Possible miracles

Epistemic status: Speculative and exploratory.

Contributions: Akash wrote the initial list; Thomas reviewed the list and provided additional points. Unless specified otherwise, writing in the first person is by Akash and so are the opinions. Thanks to Joshua Clymer, Tom Shlomi, and Eli Lifland for comments. Thanks to many others for relevant conversations.

If we need a miracle, where might it come from? What would it look like?

Many of the arguments presented in List of Lethalities are compelling to me. Some of my colleagues and I spend many hours thinking about how hard the alignment problem is, analyzing various threat models, and getting familiar with all the ways we could fail.

I thought it would be a useful exercise to intentionally try to think in the opposite way. How might we win?

I have found “miracles” to be a helpful frame, but it’s misleading in some ways. For example, I think the “miracles” frame implies an extremely low chance of success (e.g., <1%) and fosters a “wait and hope” mentality (as opposed to a “proactively make things happen” mentality). I was considering titling this something else (e.g., “Reasons for Hope” or “Possible Victory Conditions”), but these frames also didn’t feel right.

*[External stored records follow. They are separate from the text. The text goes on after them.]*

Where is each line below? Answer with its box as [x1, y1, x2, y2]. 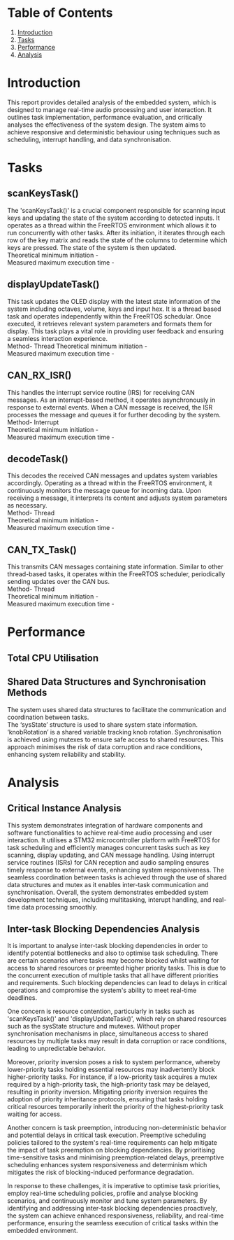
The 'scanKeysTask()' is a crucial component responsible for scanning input [7, 206, 226, 214]
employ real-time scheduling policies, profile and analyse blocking [7, 1189, 198, 1198]
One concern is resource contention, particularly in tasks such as [7, 1007, 195, 1016]
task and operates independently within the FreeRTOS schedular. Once [7, 312, 212, 320]
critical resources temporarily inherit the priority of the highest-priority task [7, 1103, 224, 1111]
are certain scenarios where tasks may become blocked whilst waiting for [7, 956, 219, 965]
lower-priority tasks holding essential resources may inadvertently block [7, 1066, 215, 1074]
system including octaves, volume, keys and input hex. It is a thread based [7, 305, 221, 313]

With the phrase “miracles,” I’m trying to convey that (a) I don’t feel particularly confident in these ideas, (b) I am aware of many counterarguments to these claims [and indeed some are already presented in List of Lethalities], and (c) I don’t think “hope” or “victory” sets the right tone—the right tone is “ah gosh, things seem really hard, but if we win, maybe we’ll win because of something like this.”

I have found it helpful to backchain from these miracles to come up with new project ideas. If you think it’s plausible that we need a miracle, I encourage you to form your own list of possible miracles & think carefully about what kinds of projects might make each one more likely to occur (or make it more likely that we notice one in time).

With this in mind, here’s my list of possible miracles.

New Agendas

1. New people are entering the field of alignment at a faster rate than ever before. Some large programs are being designed to attract more AI safety researchers. One of these new researchers could approach the problem from an entirely new perspective (one that has not yet been discovered by the small community of <300 researchers). Other scientific fields have had moments in which one particularly gifted individual finds a solution that others had missed.

a. There are some programs that are optimizing for finding talented people, exposing them to alignment arguments, and supporting the ones who become interested in alignment.

b. A small fraction of people in the US and UK have been exposed to AI x-risk.

c. Even less effort has gone into outreach to people outside the US and UK.

2. More resources are being poured into the mentorship and training of new alignment researchers. Perhaps the miracle will not come from a new “genius” but from a reasonably smart person (or set of people) who receive high-quality mentorship.

a. The pool of mentors is also expanding. It seems plausible to me that the top 2-10% of junior alignment researchers will soon be ready to take on their own mentees. This not only increases the total pool of mentors but also increases the diversity of thought in the mentorship pool.

b. Some training programs are explicitly trying to get people to think creatively and come up with new agendas (e.g., Refine).

c. Some training programs are explicitly trying to get people from different [non-CS/math] disciplines (e.g., Philosophy Fellowship; PIBBSS).

3. The bar for coming up with new agendas lowers each year. At the very beginning of the field, people needed to identify the problem from virtually no foundation. The field needed people who could (a) identify the problem, (b) identify that the problem was extremely important, (c) discover subproblems, (d) perform research on these problems with relatively few others to discuss ideas with and relatively few prior works to guide their thinking. The field is still pre-paradigmatic, and these skills still matter. But each year, the importance of “being able to understand things from the empty string” decreases and other abilities (ex: “being able to take a concept that someone else discovered and make it clearer” or “being able to draw connections between various ideas” or “being able to prioritize between different ideas that already exist”) become more important. It seems likely that there are some people who are better at “generating solutions” (taking a messy field and looking at it more clearly than others; building on the ideas of others; coming up with new ideas and solutions in a field that has even a little bit of foundation) than “discovering problems” (starting from scratch and seeing things that no one else sees; inventing a field essentially from scratch; arguing for the legitimacy of the field).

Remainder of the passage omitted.